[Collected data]
........
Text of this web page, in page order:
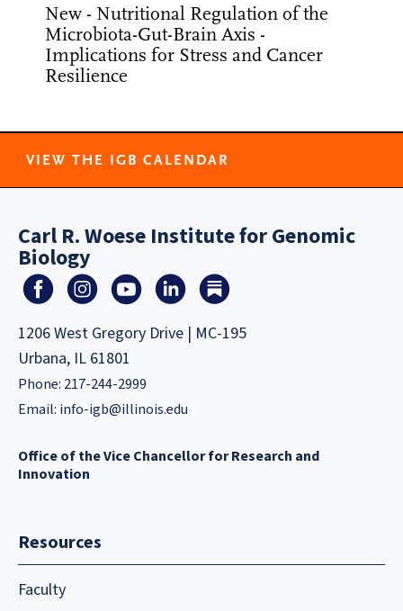
New - Nutritional Regulation of the
Microbiota-Gut-Brain Axis -
Implications for Stress and Cancer
Resilience
VIEW THE IGB CALENDAR
Carl R. Woese Institute for Genomic
Biology
1206 West Gregory Drive | MC-195
Urbana, IL 61801
Phone: 217-244-2999
Email: info-igb@illinois.edu
Office of the Vice Chancellor for Research and
Innovation
Resources
Faculty
........
Prompt
Only the lines from the one with "Urbana, IL 61801" to the end of the entries above belong in your answer. Retype them exactly.

Answer to this task
Urbana, IL 61801
Phone: 217-244-2999
Email: info-igb@illinois.edu
Office of the Vice Chancellor for Research and
Innovation
Resources
Faculty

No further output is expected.